PET/CT in the Management of Lymphomas: Staging/Re-Staging and Treatment Response


Malignant lymphomas, including both Hodgkin lymphoma (HL) and Non-Hodgkin lymphoma (NHL), represent a diverse group of cancer diseases that arise from a clonal proliferation of lymphocytes. These cells are part of the body’s immune system in the lymph nodes, spleen, thymus, bone marrow, and other parts of the body. Lymphoma develops when a change, or mutation, occurs within a lymphocyte causing the abnormal growth.

FDG (Fluorodeoxyglucose) PET/CT

FDG-PET/CT is the current state-of-the-art imaging for lymphoma and plays a central role in treatment decisions. At diagnosis, accurate staging (which part of the body is affected by lymphoma) is crucial for appropriate therapy selection. PET/CT can identify areas of lymphoma missed by CT alone helping to avoid under-treatment of patients with advanced disease who would have been misclassified as having limited-stage disease by CT.

The predictive value of FDG-PET after therapy of B-cell lymphomas (evaluation of treatment response) is higher than that of a CT scan. Obtaining relevant prognostic information through CT alone is not sufficient, which is why PET/CT imaging is an essential tool in lymphoma diagnostic imaging.

The current Lugano Classification recommends routine use of FDG-PET/CT imaging in all FDG-positive lymphomas (essentially all subtypes of lymphomas except low-grade lymphomas as small lymphocytic lymphoma and marginal zone lymphoma).

Case Studies

A 90-year-old male with a recent diagnosis of diffuse large B cell lymphoma underwent FDG PET/CT for initial staging.

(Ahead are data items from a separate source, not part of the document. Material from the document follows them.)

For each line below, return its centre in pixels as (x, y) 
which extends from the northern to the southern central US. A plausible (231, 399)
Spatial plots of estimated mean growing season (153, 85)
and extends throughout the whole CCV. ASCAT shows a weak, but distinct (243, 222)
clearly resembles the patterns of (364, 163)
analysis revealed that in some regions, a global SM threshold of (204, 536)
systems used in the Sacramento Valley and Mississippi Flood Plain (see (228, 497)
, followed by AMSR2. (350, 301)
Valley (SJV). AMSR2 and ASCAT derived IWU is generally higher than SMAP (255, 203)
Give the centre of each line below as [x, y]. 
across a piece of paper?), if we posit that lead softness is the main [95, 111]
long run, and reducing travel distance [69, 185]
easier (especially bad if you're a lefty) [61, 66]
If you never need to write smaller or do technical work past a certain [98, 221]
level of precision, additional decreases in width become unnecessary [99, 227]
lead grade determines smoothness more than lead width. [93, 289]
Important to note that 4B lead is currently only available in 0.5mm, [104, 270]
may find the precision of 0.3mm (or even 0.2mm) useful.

Figure 1. A large hypermetabolic mass (SUV max 32.8) is seen in the right neck level 2 region, measures 6.4 x 5.4 cm, likely representing conglomerate lymphadenopathy. There is additional FDG avid left cervical lymph node level 2A, measures 2.1 x 1.9 cm (SUV max = 26.6).

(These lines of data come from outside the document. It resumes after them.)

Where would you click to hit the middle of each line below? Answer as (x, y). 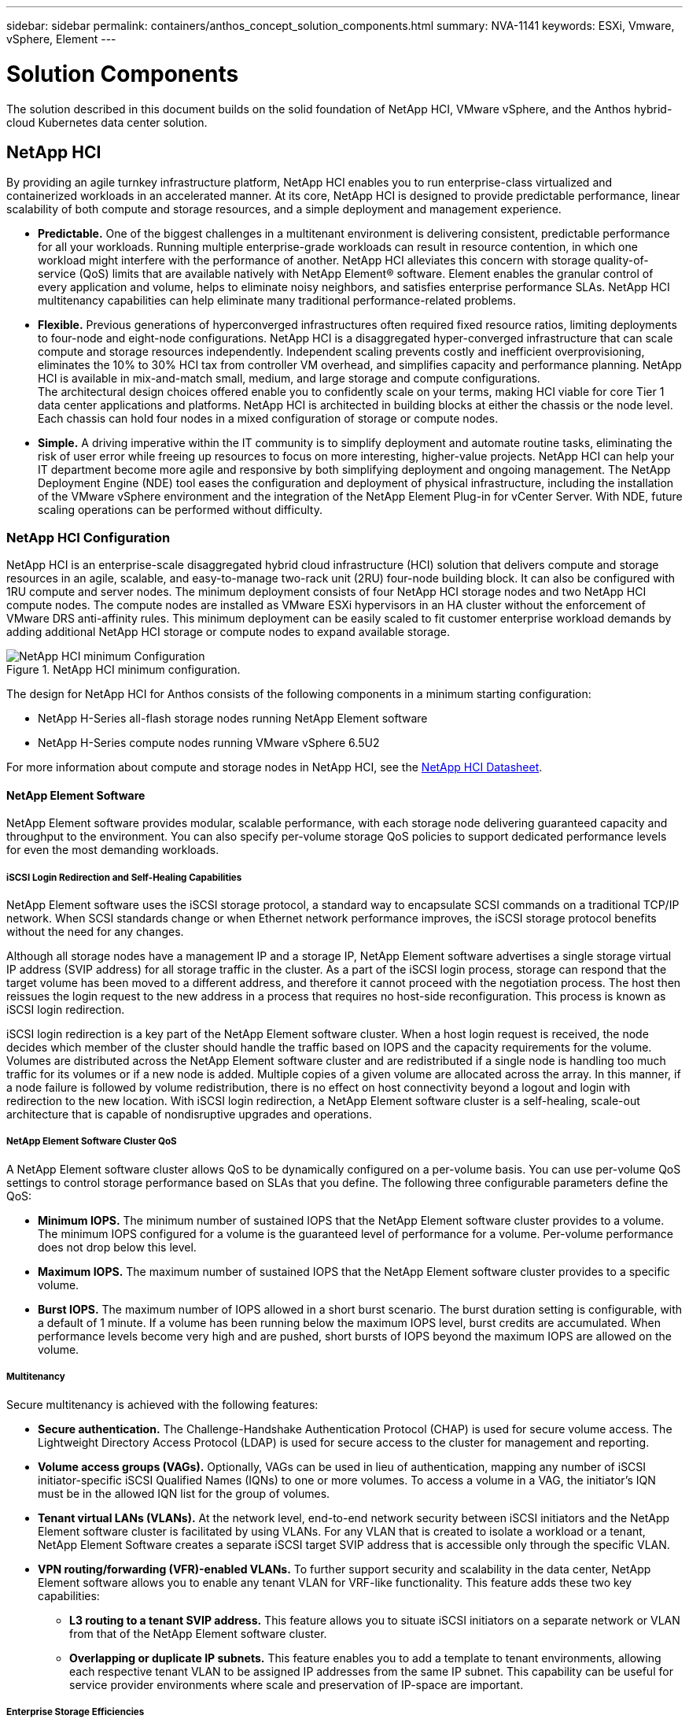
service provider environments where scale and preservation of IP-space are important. (297, 1684)
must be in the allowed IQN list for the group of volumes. (184, 1493)
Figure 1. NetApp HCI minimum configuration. (123, 670)
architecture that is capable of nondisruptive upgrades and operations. (189, 1115)
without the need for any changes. (95, 932)
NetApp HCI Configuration (88, 537)
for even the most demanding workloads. (113, 850)
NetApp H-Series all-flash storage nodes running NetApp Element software (233, 719)

Figure 2. There is hypermetabolic density (SUV max = 19.9) in the porta hepatis region and pretracheal (SUV max = 14.8), representing lymphadenopathy.  These findings are consistent with the diagnosis of diffuse large B-cell lymphoma.


  • Avoid any significant exercise for at least 24-hour prior to your exam.
  • Fast for at least 6 hours prior to your appointment.
  • If you are diabetic, you will receive special instructions the night before the scan to prepare for the test.
  • Our nuclear technologist will inject painless radiotracer IV (intravenous). Usually, the majority of radiotracers take 30-45 minutes to travel through your body. During this waiting period, you will be asked to rest and avoid eating or vigorous exercise.
  • You will be moved to the PET/CT scanner. The average scanning time is about 20 minutes.
  • When the test is complete, you may resume your normal activities.
  • The radiotracer will pass through your body through urine, stool, and natural radioactive decay.
  • We encourage you to drink plenty of water after the test.